= Shaun Birbeck =

English cricketer

Shaun Birbeck (born 26 July 1972) is a former English cricketer. He was a left-handed batsman and a right-arm medium-pace bowler who played for Durham. Birbeck's first-class career began in 1994, having represented the team in the Second XI Championship the previous year.

Birbeck made his first-class debut in a university match in 1994, which Durham won by a comfortable margin following a considerable rain delay. He scored six runs from a grinding 46-ball spell, in mostly appalling weather conditions.

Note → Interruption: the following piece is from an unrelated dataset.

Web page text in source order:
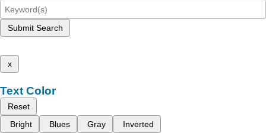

Birbeck made his County Championship debut just over a year later, playing for the first time in the 1995 tournament, in an innings defeat against Surrey which saw the opponents win by an innings margin thanks to centuries from Alec Stewart and Mark Butcher. Birbeck made three further appearances in the County Championship in the 1995 season, and while Durham finished second-bottom in the County Championship that season, Birbeck made just one further appearance in the competition, in the following season.

Birbeck appeared three times in the NatWest Trophy in each of the 1999 and 2000 seasons. In 2006, Birbeck made nineteen appearances for Hetton Lyons in the Northern Rock North East Premier League, his first cricketing appearances since the 2000 NatWest Trophy competition.

Birbeck was a lower-order batsman and an occasional bowler, with one half-century in both first-class and one-day cricket to his name.